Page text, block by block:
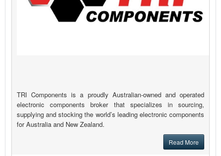
TRI Components is a proudly Australian-owned and operated
electronic components broker that specializes in sourcing,
supplying and stocking the world’s leading electronic components
for Australia and New Zealand.
Read More
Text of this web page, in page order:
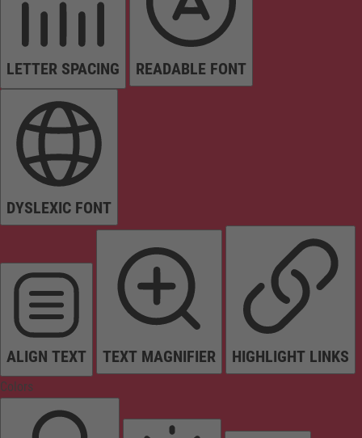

------------------------------------------------------------

Required work >> An exact copy of the records above is needed, with the pictures removed.

Answer to the problem >>
Page text, block by block:
TRI Components is a proudly Australian-owned and operated
electronic components broker that specializes in sourcing,
supplying and stocking the world’s leading electronic components
for Australia and New Zealand.
Read More
Text of this web page, in page order:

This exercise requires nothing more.